Can Rabbits Eat Onions?

Long story short, NO. Onions are not bunny-friendly and you should avoid feeding your rabbit with this human vegetable.

Onions can cause more damage to your friend than just disturbing breath.

This culinary addition contains a toxin that can cause some really serious complications for rabbits.

Onions feature an ingredient that bears the name of thiosulphate that’s toxic rabbits.

If your bunny eats this vegetable, their red blood cells will be damaged – it’s a disease called hemolytic anemia.

This disorder will cause the red blood cells that are circulating through the pet’s body to burst.

In addition, onions also carry a substance called organosulfur.

This compound has been known to elicit a medical condition in rabbits, where the poison can easily become absorbed by the rabbit’s digestive system.

Side effects and potential risks will occur with rabbits that consume any amount of onions.

With that said, it’s in both you and your rabbit’s interest to leave out the onions altogether.

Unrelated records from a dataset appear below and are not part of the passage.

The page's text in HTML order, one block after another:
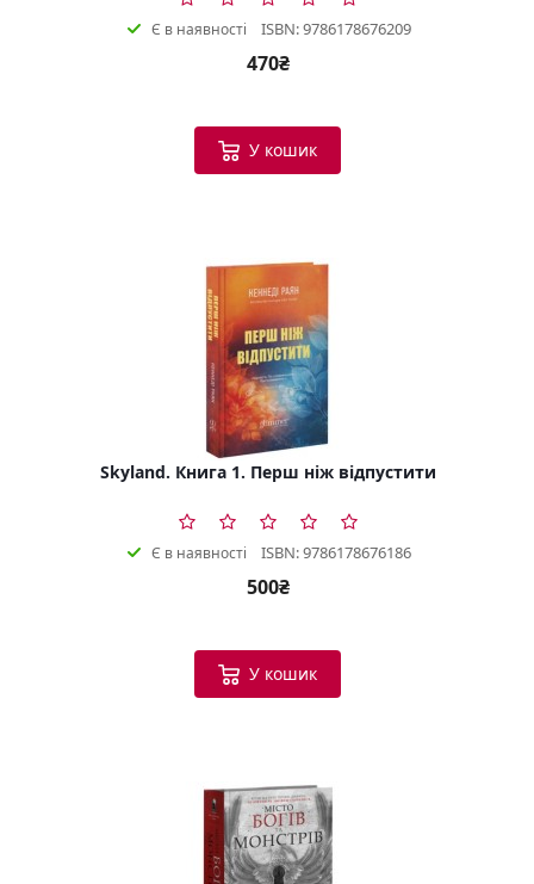
Є в наявності ISBN: 9786178676209
470₴
У кошик
Skyland. Книга 1. Перш ніж відпустити
Є в наявності ISBN: 9786178676186
500₴
У кошик
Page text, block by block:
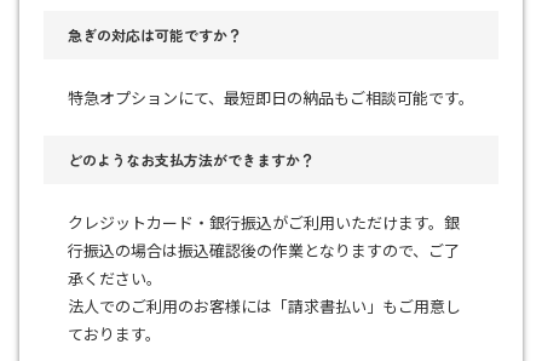
急ぎの対応は可能ですか？
特急オプションにて、最短即日の納品もご相談可能です。
どのようなお支払方法ができますか？
クレジットカード・銀行振込がご利用いただけます。銀
行振込の場合は振込確認後の作業となりますので、ご了
承ください。
法人でのご利用のお客様には「請求書払い」もご用意し
ております。
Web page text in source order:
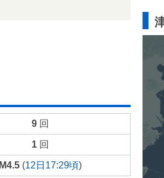
9回
1回
M4.5(12日17:29頃)
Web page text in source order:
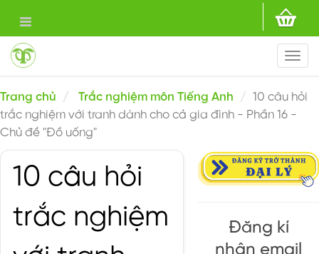
Trang chủ Trắc nghiệm môn Tiếng Anh
10 câu hỏi
trắc nghiệm với tranh dành cho cả gia đình - Phần 16 -
Chủ đề "Đồ uống"
10 câu hỏi
trắc nghiệm
Đăng kí
nhận email
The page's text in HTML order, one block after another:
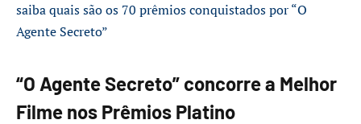
saiba quais são os 70 prêmios conquistados por “O
Agente Secreto”
“O Agente Secreto” concorre a Melhor
Filme nos Prêmios Platino
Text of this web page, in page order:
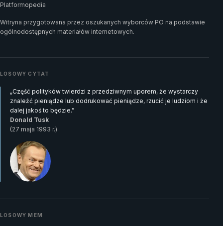
Platformopedia
Witryna przygotowana przez oszukanych wyborców PO na podstawie
ogólnodostępnych materiałów internetowych.
LOSOWY CYTAT
„Część polityków twierdzi z przedziwnym uporem, że wystarczy
znaleźć pieniądze lub dodrukować pieniądze, rzucić je ludziom i że
dalej jakoś to będzie.”
Donald Tusk
(27 maja 1993 r.)
LOSOWY MEM
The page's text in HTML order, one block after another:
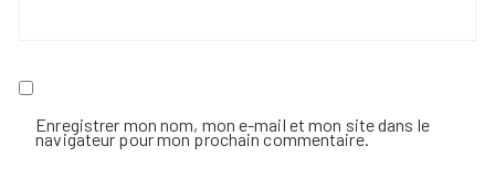
Enregistrer mon nom, mon e-mail et mon site dans le
navigateur pour mon prochain commentaire.
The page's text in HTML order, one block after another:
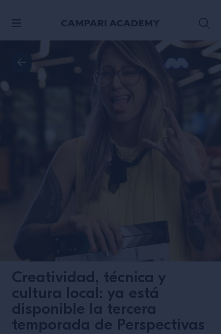
Creatividad, técnica y
cultura local: ya está
disponible la tercera
temporada de Perspectivas
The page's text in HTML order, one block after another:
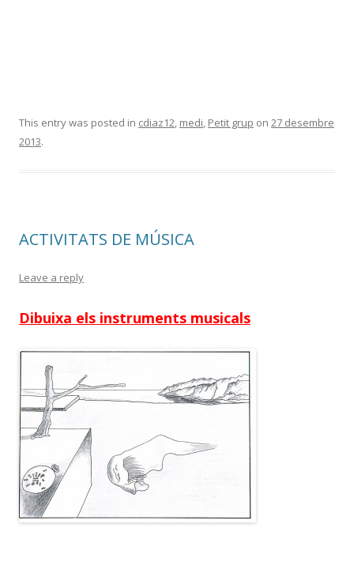
This entry was posted in cdiaz12, medi, Petit grup on 27 desembre
2013.
ACTIVITATS DE MÚSICA
Leave a reply
Dibuixa els instruments musicals
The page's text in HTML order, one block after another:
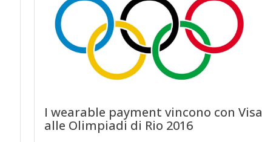
I wearable payment vincono con Visa
alle Olimpiadi di Rio 2016
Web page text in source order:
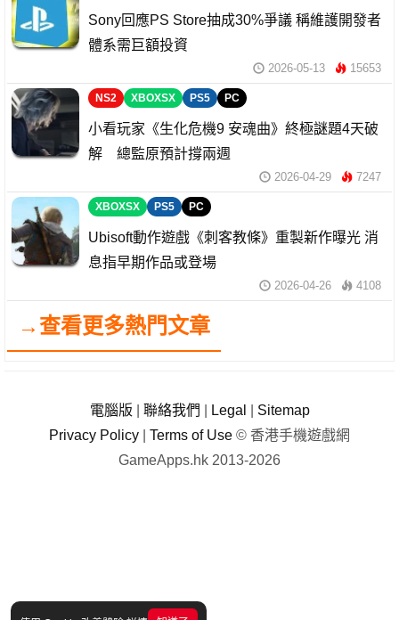
Sony回應PS Store抽成30%爭議 稱維護開發者
體系需巨額投資
2026-05-13 15653
NS2 XBOXSX PS5 PC
小看玩家《生化危機9 安魂曲》終極謎題4天破
解 總監原預計撐兩週
2026-04-29 7247
XBOXSX PS5 PC
Ubisoft動作遊戲《刺客教條》重製新作曝光 消
息指早期作品或登場
2026-04-26 4108
→查看更多熱門文章
電腦版 聯絡我們 Legal
Sitemap
Privacy Policy
Terms of Use © 香港手機遊戲網
GameApps.hk 2013-2026
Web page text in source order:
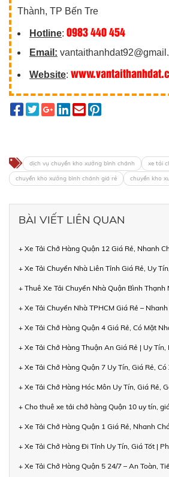
Thành, TP Bến Tre
Hotline: 0983 440 454
Email:
Website:
dịch vụ chuyển kho xưởng bình chánh
xe tải
chuyển kho xưởng bình chánh giá rẻ
chuyển kho
BÀI VIẾT LIÊN QUAN
+ Xe Tải Chở Hàng Quận 12 Giá Rẻ, Nhanh
+ Xe Tải Chuyển Nhà Liên Tỉnh Giá Rẻ, Uy
+ Thuê Xe Tải Chuyển Nhà Quận Bình Thạnh
+ Xe Tải Chuyển Nhà TPHCM Giá Rẻ –
+ Xe Tải Chở Hàng Quận 4 Giá Rẻ, Có Mặt
+ Xe Tải Chở Hàng Thuận An Giá Rẻ | Uy Tín,
+ Xe Tải Chở Hàng Quận 7 Uy Tín, Giá Rẻ,
+ Xe Tải Chở Hàng Hóc Môn Uy Tín, Giá Rẻ,
+ Cho thuê xe tải chở hàng Quận 10 uy tín,
+ Xe Tải Chở Hàng Quận 1 Giá Rẻ, Nhanh
+ Xe Tải Chở Hàng Đi Tỉnh Uy Tín, Giá Tốt |
+ Xe Tải Chở Hàng Quận 5 24/7 – An Toàn,
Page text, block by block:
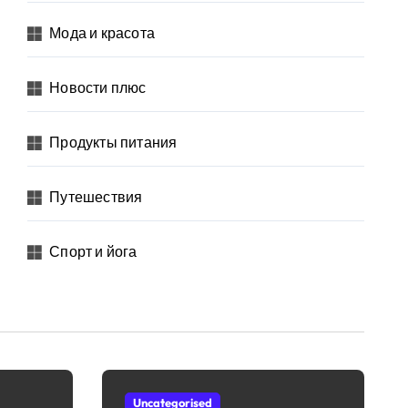
Мода и красота
Новости плюс
Продукты питания
Путешествия
Спорт и йога
Uncategorised
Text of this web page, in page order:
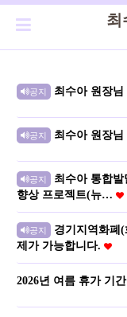
최
공지 최수아 원장
공지 최수아 원장
공지
최수아 통합
향상 프로젝트(뉴…
공지
경기지역화폐
제가 가능합니다.
2026년 여름 휴가 기
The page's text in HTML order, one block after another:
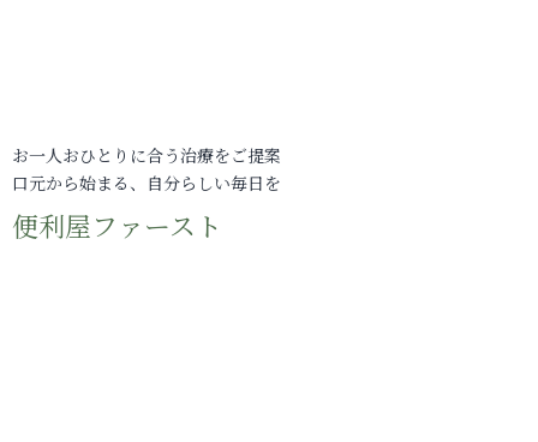
お一人おひとりに合う治療をご提案
口元から始まる、自分らしい毎日を
便利屋ファースト

What Part of an Onion is Toxic to Rabbits?

No specific part of an onion carries the toxin that is harmful to rabbits — they’re in the whole thing! This includes the flesh, juice, leaves, and even processed powders.

This means that onions can cause harm to rabbits if they are consumed even after they are cooked, fried, or powdered.

Actually, all other foods in the allium family, including garlic, shallots, leeks, and chives, are also harmful to rabbits as they contain the same toxin.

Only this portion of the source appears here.